■ **Task goal**
Using the entries that follow, write out the line containing "with Costco? Do", the line containing "Explore Amazing Games on Sight", and every line between them, exactly and nothing else.

■ **Dataset records**
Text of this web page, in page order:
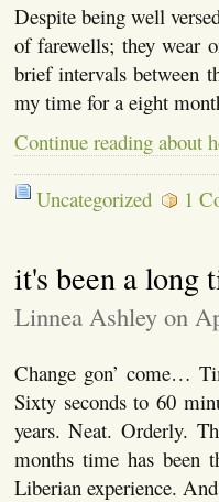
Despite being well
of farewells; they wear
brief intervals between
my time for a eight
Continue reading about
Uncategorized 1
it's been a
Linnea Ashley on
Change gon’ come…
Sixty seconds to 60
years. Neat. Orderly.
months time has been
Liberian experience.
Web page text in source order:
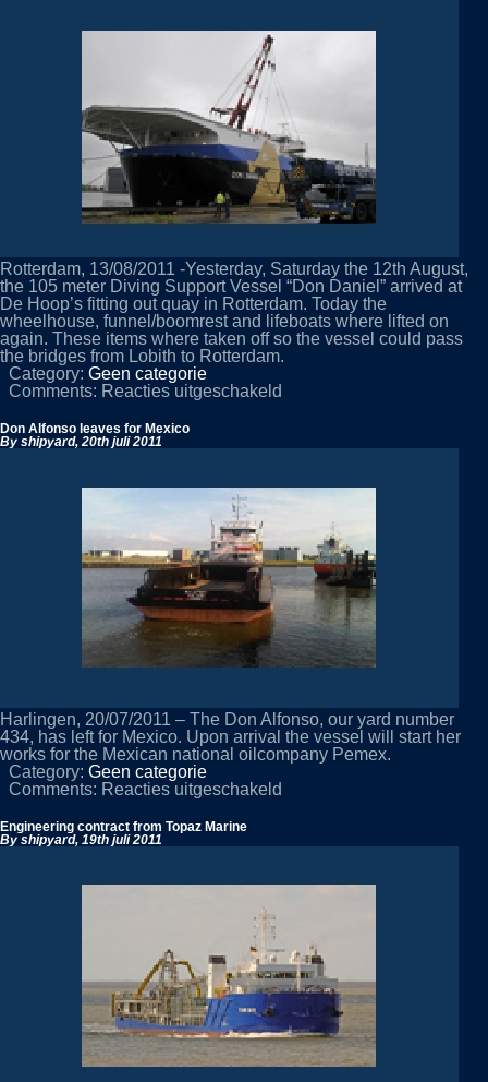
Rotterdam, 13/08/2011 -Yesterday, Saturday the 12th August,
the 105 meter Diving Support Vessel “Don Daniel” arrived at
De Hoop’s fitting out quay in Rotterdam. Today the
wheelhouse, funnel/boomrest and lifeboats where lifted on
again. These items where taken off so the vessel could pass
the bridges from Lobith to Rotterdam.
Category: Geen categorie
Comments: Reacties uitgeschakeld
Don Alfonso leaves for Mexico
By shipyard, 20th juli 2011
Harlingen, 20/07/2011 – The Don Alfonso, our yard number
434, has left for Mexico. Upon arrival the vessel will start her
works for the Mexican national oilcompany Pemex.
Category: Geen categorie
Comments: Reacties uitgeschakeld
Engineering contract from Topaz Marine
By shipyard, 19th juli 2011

---

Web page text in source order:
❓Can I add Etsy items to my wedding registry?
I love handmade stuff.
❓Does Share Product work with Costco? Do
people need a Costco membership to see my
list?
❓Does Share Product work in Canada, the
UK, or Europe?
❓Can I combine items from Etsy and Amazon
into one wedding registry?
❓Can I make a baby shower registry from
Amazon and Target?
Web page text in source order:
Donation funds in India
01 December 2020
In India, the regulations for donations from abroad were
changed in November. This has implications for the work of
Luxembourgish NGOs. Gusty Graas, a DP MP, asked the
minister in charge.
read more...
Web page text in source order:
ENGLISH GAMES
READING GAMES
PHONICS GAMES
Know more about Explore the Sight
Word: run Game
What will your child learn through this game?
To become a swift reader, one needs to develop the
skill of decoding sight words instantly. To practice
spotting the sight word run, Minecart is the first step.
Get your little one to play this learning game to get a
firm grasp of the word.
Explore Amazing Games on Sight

...

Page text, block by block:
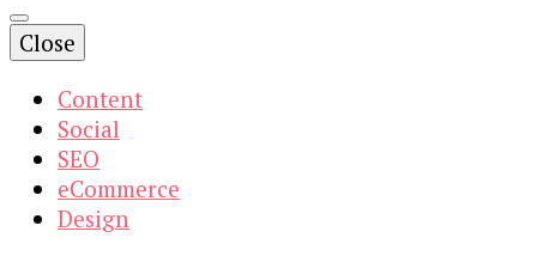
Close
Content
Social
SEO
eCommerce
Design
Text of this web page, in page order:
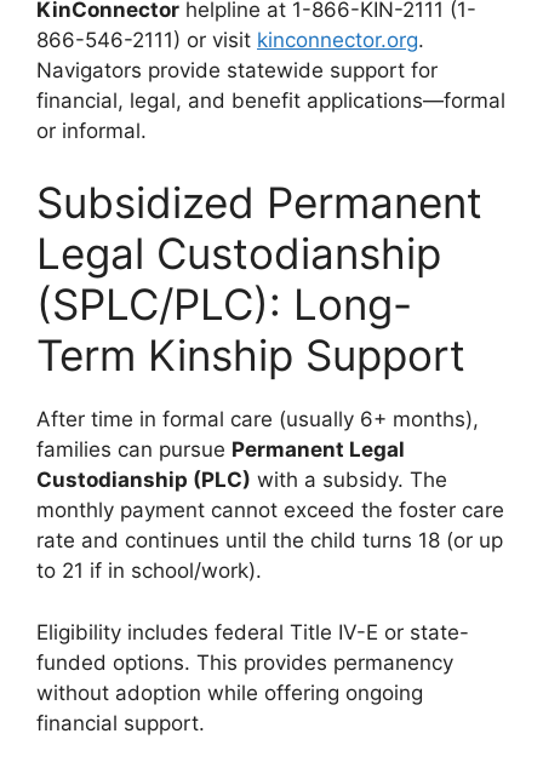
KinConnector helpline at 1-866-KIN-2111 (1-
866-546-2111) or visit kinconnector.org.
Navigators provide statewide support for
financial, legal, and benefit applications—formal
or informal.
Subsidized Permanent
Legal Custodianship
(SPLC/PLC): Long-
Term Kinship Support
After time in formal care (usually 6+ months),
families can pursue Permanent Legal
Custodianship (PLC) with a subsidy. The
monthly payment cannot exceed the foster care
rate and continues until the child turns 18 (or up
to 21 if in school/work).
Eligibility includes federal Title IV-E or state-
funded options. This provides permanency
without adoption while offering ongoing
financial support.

■ **Exercise answer**
❓Does Share Product work with Costco? Do
people need a Costco membership to see my
list?
❓Does Share Product work in Canada, the
UK, or Europe?
❓Can I combine items from Etsy and Amazon
into one wedding registry?
❓Can I make a baby shower registry from
Amazon and Target?
Web page text in source order:
Donation funds in India
01 December 2020
In India, the regulations for donations from abroad were
changed in November. This has implications for the work of
Luxembourgish NGOs. Gusty Graas, a DP MP, asked the
minister in charge.
read more...
Web page text in source order:
ENGLISH GAMES
READING GAMES
PHONICS GAMES
Know more about Explore the Sight
Word: run Game
What will your child learn through this game?
To become a swift reader, one needs to develop the
skill of decoding sight words instantly. To practice
spotting the sight word run, Minecart is the first step.
Get your little one to play this learning game to get a
firm grasp of the word.
Explore Amazing Games on Sight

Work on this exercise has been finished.